++++ EXCERPTED DATA ++++

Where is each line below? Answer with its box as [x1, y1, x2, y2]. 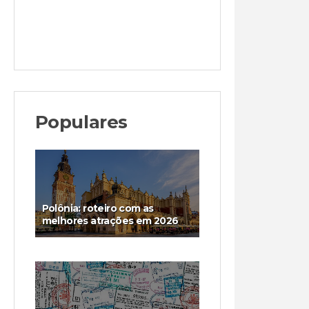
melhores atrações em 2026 [41, 214, 179, 227]
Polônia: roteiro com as [41, 201, 154, 215]
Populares [34, 110, 128, 133]
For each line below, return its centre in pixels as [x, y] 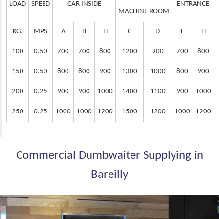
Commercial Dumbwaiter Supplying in [109, 156]
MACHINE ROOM [144, 12]
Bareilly [109, 175]

++++

== AIM OF THE TASK ==
Search the data for "Commercial Dumbwaiter Supplying in [109, 156]". Beginning with that line, set down every line through the last exactly.

== ANSWER TO THIS PROBLEM ==
Commercial Dumbwaiter Supplying in [109, 156]
MACHINE ROOM [144, 12]
Bareilly [109, 175]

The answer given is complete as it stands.